--- Provided records ---

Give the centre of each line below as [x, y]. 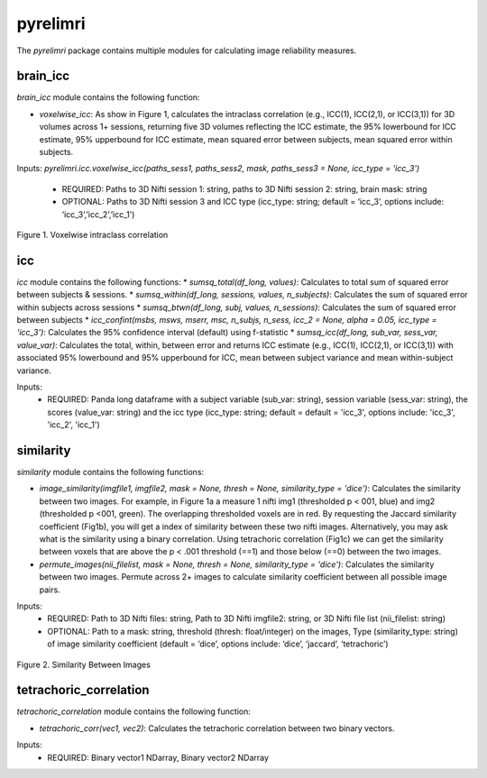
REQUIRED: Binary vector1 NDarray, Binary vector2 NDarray [158, 757]
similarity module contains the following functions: [110, 472]
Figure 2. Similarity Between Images [83, 664]
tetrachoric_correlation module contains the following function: [134, 711]
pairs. [50, 590]
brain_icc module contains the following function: [108, 97]
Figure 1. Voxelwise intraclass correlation [92, 234]

--- To do ---
Your answer should consist of all lines above that include the string "following".

--- Solution ---
similarity module contains the following functions: [110, 472]
tetrachoric_correlation module contains the following function: [134, 711]
brain_icc module contains the following function: [108, 97]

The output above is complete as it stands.